--- Task description ---
Transcribe every line below exactly; no image goes into the output.

--- Raw data ---
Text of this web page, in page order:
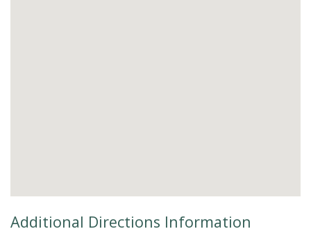
Additional Directions Information
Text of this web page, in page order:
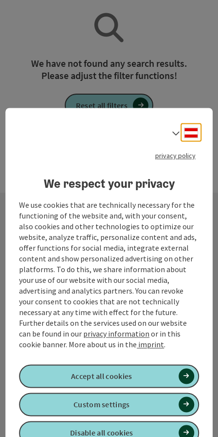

--- Solution ---
Text of this web page, in page order:
Additional Directions Information
Text of this web page, in page order:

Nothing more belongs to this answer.